Here is the code for the form:

            frmWeeklyIndividualBudgets tfrmWeeklyIndividualBudgets = new frmWeeklyIndividualBudgets();
            tfrmWeeklyIndividualBudgets.Program = this.Program;
            tfrmWeeklyIndividualBudgets.Text = this.Program.ProgramCode.ToString() + " Weekly Budget";
            this.CheckMdiChildren(tfrmWeeklyIndividualBudgets);

Here is the CheckMdiChildren method:

private void CheckMdiChildren(Form form)
{ 

    foreach (Form frm in this.MdiChildren)
    {
        if (frm.GetType() == form.GetType())
        {
            if (frm.GetType().ToString() == "IPAMFinancial_Program_Financial_Breakdown.frmWeeklyIndividualBudgets")
            {
                frmWeeklyIndividualBudgets tfrm = (frmWeeklyIndividualBudgets)frm;
                if (tfrm.Program.ProgramCode == this.Program.ProgramCode)
                {
                    frm.Focus();
                    return;
                }
            }
            else
            {
                frm.Focus();
                return;
            }
        }
    }

    form.MdiParent = this;
    form.Show();
}
Foi útil?

Solução

I strongly suspect the problem is that you've got one Program object, which all the forms refer to. (That's certainly what the code looks like.) Give each form a new Program instead, when you create the form.

For example:

frmWeeklyIndividualBudgets tfrmWeeklyIndividualBudgets = 
    new frmWeeklyIndividualBudgets();

// Give the new form a new Program instance
tfrmWeeklyIndividualBudgets.Program = new Program();
tfrmWeeklyIndividualBudgets.Text = this.Program.ProgramCode.ToString() 
    + " Weekly Budget";
this.CheckMdiChildren(tfrmWeeklyIndividualBudgets);

If you want the new form to get a Program based on the existing one, you should implement a Clone method in Program, and do:

tfrmWeeklyIndividualBudgets.Program = this.Program.Clone();

Outras dicas

You should create a ProgramFactory object, and call some type of method on that object to create a new Program object each time you need one. You appear to be reusing the same instance.

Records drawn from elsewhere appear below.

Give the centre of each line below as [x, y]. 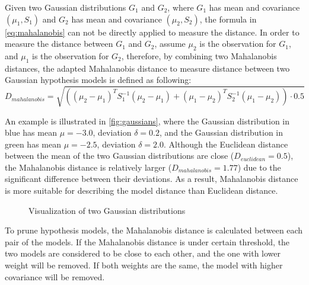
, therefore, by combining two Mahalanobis [199, 55]
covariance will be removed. [55, 276]
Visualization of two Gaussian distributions [107, 210]
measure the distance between [59, 44]
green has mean [33, 144]
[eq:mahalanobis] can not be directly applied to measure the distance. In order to [152, 32]
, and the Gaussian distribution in [221, 132]
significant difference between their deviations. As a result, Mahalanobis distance [152, 179]
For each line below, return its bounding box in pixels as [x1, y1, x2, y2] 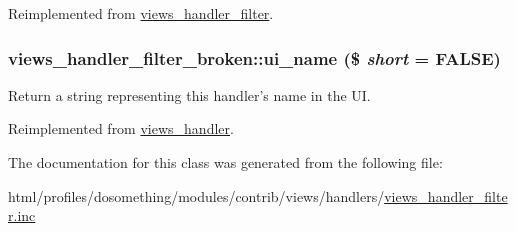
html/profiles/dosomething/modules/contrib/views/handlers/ [8, 185, 385, 206]
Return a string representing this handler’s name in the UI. [8, 84, 371, 105]
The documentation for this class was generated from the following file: [8, 152, 443, 172]
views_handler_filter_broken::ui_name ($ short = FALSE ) [8, 45, 501, 70]
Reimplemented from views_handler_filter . [8, 3, 274, 23]
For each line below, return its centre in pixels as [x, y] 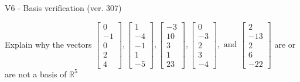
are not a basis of [36, 74]
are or [285, 44]
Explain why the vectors [48, 44]
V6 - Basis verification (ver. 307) [63, 8]
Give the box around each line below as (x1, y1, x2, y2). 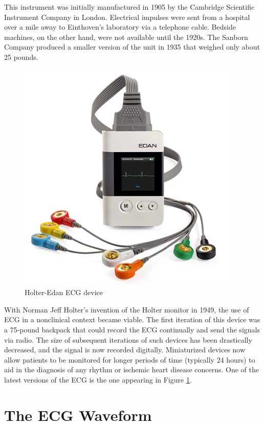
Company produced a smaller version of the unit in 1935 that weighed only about (4, 41, 260, 52)
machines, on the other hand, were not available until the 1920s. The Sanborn (4, 31, 248, 42)
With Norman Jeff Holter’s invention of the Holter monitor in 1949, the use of (4, 304, 249, 315)
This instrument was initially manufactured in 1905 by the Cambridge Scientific (4, 2, 255, 12)
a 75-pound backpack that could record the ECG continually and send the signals (4, 324, 260, 334)
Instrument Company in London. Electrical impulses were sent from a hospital (4, 11, 250, 22)
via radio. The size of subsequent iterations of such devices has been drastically (4, 334, 252, 345)
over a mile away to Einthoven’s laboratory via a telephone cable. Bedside (4, 21, 236, 32)
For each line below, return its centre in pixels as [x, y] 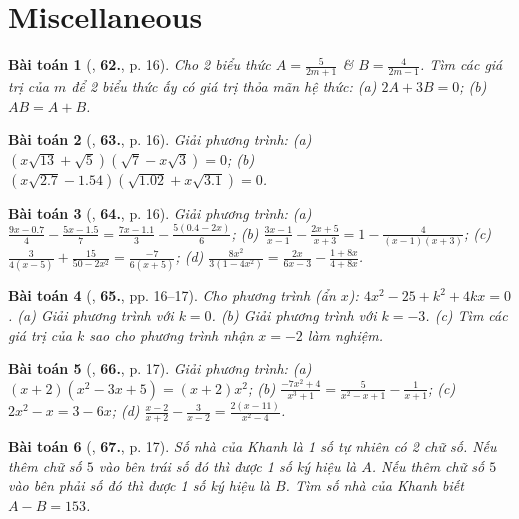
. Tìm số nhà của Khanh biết [374, 485]
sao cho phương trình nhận [171, 334]
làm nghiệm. [345, 334]
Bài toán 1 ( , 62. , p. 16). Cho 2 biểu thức [139, 64]
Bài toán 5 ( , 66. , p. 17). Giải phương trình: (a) [160, 368]
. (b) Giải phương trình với [294, 314]
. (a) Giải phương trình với [91, 314]
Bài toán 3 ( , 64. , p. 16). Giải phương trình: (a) [160, 212]
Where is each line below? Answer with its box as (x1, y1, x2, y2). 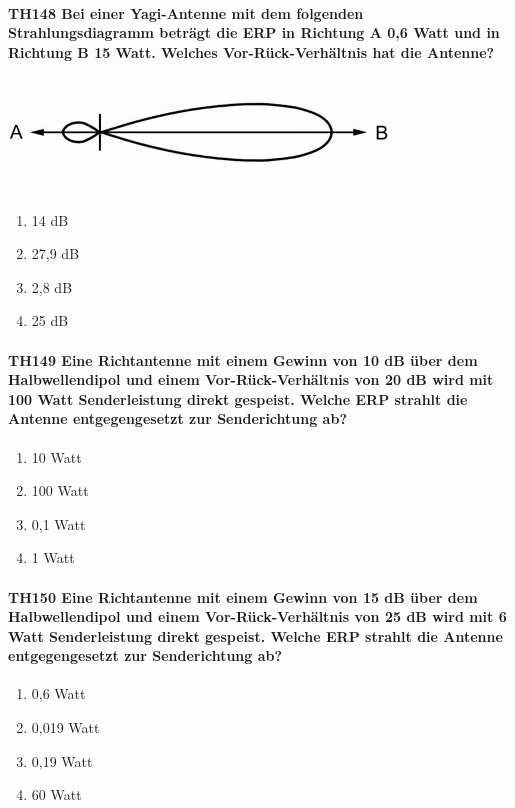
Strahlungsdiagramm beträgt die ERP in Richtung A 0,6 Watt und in (8, 22, 500, 43)
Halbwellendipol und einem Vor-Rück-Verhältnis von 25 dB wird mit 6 (8, 606, 507, 627)
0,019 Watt (31, 717, 100, 738)
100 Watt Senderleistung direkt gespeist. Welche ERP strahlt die (8, 388, 468, 409)
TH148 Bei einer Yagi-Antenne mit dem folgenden (8, 2, 364, 23)
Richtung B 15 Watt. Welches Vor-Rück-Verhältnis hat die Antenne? (8, 41, 495, 62)
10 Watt (31, 446, 82, 467)
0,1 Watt (31, 513, 86, 534)
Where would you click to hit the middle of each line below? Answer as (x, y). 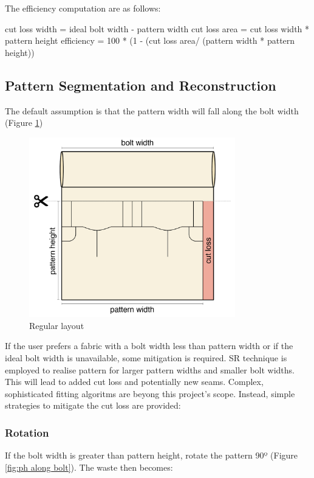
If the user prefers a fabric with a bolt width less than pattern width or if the (149, 346)
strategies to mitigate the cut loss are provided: (93, 405)
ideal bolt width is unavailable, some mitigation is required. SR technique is (146, 358)
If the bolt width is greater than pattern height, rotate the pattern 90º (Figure (152, 455)
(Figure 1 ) (24, 123)
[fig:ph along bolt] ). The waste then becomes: (89, 467)
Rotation (27, 432)
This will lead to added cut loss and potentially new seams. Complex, (134, 382)
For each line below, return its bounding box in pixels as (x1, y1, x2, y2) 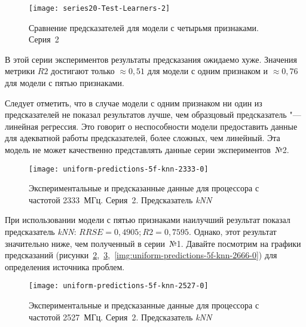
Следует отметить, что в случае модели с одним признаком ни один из (5, 96, 262, 109)
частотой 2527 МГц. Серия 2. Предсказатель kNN (29, 310, 212, 323)
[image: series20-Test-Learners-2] (29, 4, 170, 13)
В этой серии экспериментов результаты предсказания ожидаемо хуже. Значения (5, 53, 297, 65)
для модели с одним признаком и (147, 65, 268, 77)
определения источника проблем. (5, 260, 125, 273)
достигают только (51, 65, 115, 77)
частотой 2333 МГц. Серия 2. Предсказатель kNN (29, 193, 212, 206)
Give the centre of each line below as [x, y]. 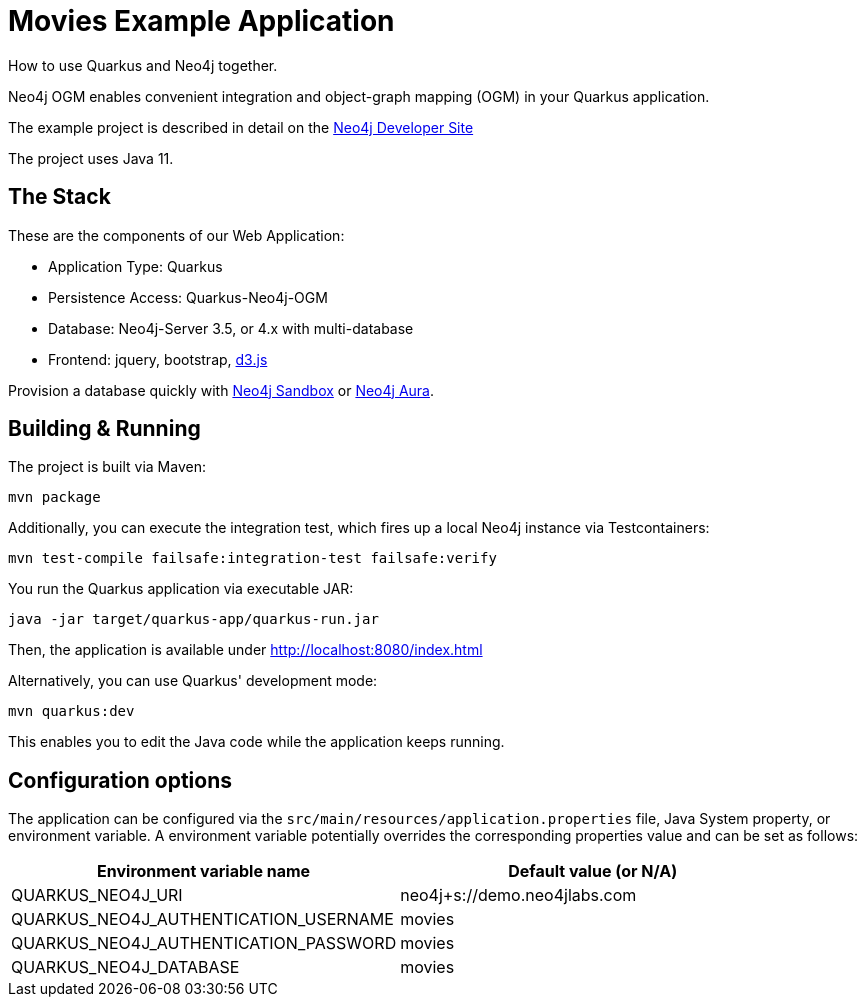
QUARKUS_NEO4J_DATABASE [125, 967]
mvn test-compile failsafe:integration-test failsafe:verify [252, 558]
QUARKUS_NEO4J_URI [97, 895]
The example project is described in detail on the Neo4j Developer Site [241, 127]
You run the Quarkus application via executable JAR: [181, 589]
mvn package [54, 497]
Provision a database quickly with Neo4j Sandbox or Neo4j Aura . [221, 390]
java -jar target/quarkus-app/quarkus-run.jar [193, 619]
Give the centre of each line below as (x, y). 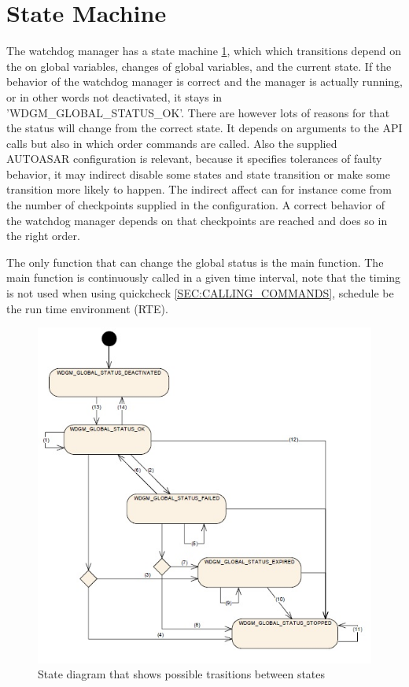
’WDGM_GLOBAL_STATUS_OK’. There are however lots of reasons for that (198, 112)
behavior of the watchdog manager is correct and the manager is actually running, (205, 81)
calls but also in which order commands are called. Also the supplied (172, 143)
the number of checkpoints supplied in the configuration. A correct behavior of (196, 205)
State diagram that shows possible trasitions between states (182, 674)
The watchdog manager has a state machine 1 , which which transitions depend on (204, 51)
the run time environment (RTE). (87, 308)
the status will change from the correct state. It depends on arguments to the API (204, 128)
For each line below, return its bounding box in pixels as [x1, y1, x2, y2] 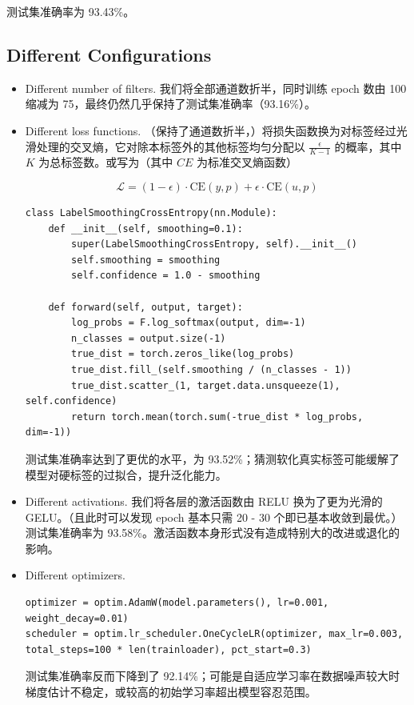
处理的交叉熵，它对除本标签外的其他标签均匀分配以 [36, 138, 305, 154]
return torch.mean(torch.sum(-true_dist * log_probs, [71, 411, 364, 423]
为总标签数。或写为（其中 [38, 154, 173, 170]
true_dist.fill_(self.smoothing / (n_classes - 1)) [71, 363, 352, 375]
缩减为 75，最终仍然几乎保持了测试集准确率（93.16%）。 [25, 95, 316, 112]
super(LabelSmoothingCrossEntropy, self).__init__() [71, 238, 358, 250]
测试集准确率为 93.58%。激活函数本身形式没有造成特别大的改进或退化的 [25, 524, 400, 541]
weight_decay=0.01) [25, 612, 129, 624]
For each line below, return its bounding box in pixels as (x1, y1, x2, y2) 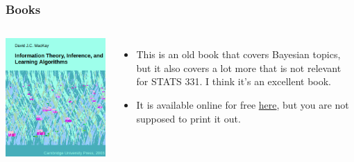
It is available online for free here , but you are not (136, 98, 349, 111)
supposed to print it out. (136, 111, 241, 125)
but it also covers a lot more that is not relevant (136, 60, 342, 75)
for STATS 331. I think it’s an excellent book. (136, 74, 332, 89)
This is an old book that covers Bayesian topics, (136, 47, 341, 62)
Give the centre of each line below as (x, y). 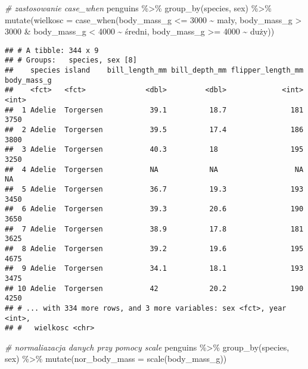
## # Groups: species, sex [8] (71, 60)
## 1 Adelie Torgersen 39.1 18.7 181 (154, 110)
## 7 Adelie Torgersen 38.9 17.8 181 (154, 229)
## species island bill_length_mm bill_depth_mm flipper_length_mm (154, 71)
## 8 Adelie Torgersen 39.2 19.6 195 (154, 248)
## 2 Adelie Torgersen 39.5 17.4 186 (154, 130)
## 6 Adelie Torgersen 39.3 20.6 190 (154, 209)
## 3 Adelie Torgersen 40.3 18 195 (154, 150)
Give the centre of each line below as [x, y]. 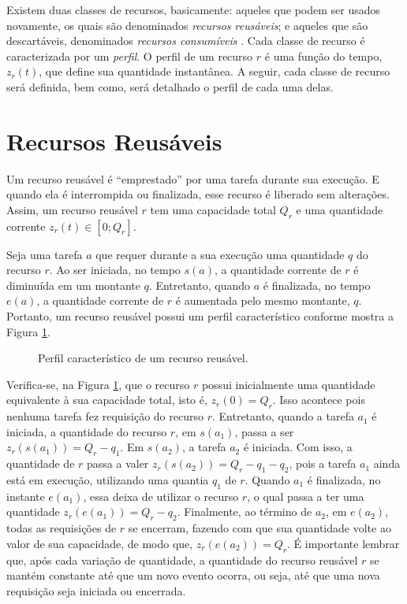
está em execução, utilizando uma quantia [108, 480]
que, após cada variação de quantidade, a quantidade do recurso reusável [182, 560]
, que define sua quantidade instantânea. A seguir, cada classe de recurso [215, 71]
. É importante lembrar [344, 543]
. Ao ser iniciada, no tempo [115, 270]
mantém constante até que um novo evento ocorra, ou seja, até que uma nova [193, 575]
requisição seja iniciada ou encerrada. [96, 590]
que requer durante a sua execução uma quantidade [220, 254]
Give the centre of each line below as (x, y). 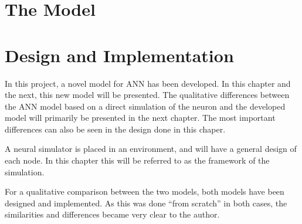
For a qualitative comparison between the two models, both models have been (145, 191)
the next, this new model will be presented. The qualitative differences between (147, 95)
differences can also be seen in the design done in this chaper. (115, 129)
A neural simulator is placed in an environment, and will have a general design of (151, 149)
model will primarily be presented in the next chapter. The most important (140, 118)
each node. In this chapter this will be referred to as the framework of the (137, 160)
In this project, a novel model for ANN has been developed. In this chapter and (148, 83)
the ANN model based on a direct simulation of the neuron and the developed (145, 106)
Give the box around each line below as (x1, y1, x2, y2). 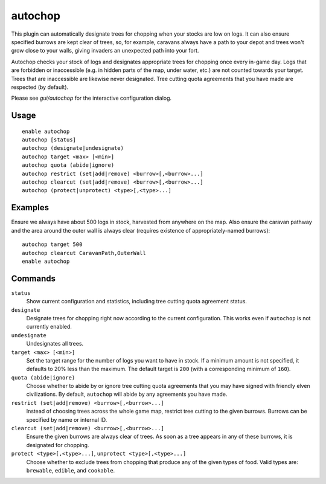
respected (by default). (11, 83, 69, 91)
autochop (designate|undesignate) (22, 145, 124, 152)
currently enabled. (26, 323, 72, 331)
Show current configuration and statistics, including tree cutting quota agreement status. (26, 298, 248, 305)
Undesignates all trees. (26, 340, 84, 347)
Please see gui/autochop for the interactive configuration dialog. (11, 94, 172, 102)
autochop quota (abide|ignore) (22, 162, 115, 169)
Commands (11, 273, 56, 283)
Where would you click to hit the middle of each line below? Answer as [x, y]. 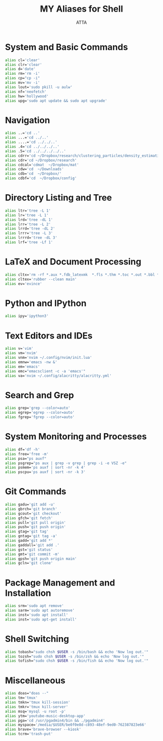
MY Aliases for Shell [81, 9]
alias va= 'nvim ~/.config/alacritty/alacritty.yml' [58, 376]
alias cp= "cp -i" [23, 78]
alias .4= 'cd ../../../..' [32, 147]
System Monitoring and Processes [76, 437]
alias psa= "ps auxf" [26, 458]
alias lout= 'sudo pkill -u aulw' [39, 87]
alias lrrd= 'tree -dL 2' [30, 229]
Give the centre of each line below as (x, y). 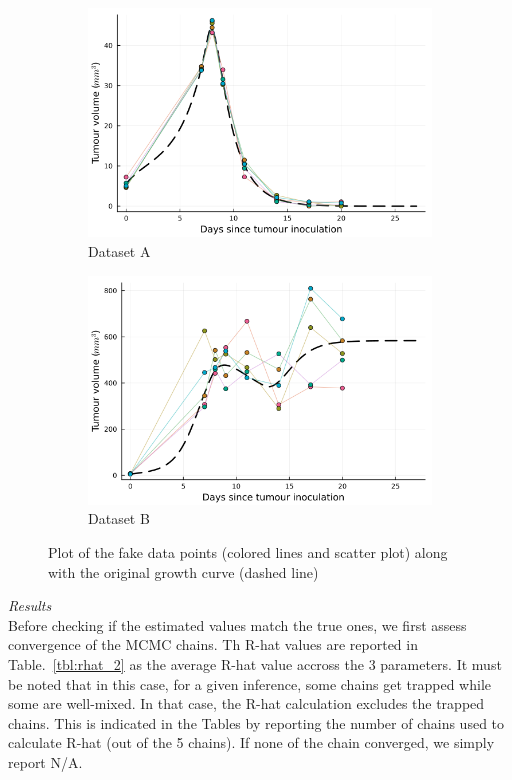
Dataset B (119, 518)
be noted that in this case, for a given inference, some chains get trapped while (250, 683)
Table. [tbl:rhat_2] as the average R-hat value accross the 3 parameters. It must (255, 664)
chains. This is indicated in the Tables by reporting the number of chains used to (256, 722)
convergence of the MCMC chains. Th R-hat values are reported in (213, 644)
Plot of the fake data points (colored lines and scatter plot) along (248, 552)
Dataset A (119, 250)
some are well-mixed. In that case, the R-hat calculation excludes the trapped (246, 703)
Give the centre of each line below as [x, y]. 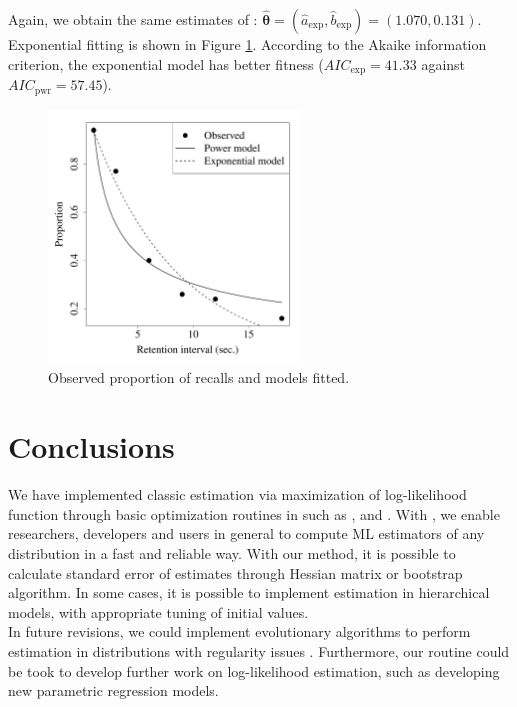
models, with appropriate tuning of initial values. [158, 611]
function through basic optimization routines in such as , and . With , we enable [254, 513]
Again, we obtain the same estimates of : [133, 19]
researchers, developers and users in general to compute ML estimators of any [246, 533]
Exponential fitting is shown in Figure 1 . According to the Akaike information [247, 44]
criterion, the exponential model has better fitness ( [166, 63]
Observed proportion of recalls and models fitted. [199, 377]
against [443, 63]
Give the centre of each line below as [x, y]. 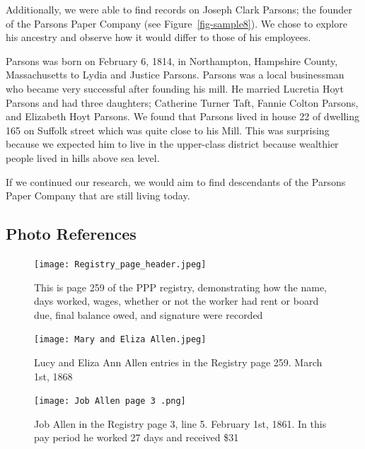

In .NET, objects are passed by reference (i.e. references to the object are passed around, while the single object sits in one place, used by all the variables referring to it). This means that when you do this:

tfrmWeeklyIndividualBudgets.Program = this.Program;

You have two "Program" variables using the exact same object.

To avoid this, you'll need to construct a new version of the program object to assign. Sometimes, people create a Clone() method to handle this.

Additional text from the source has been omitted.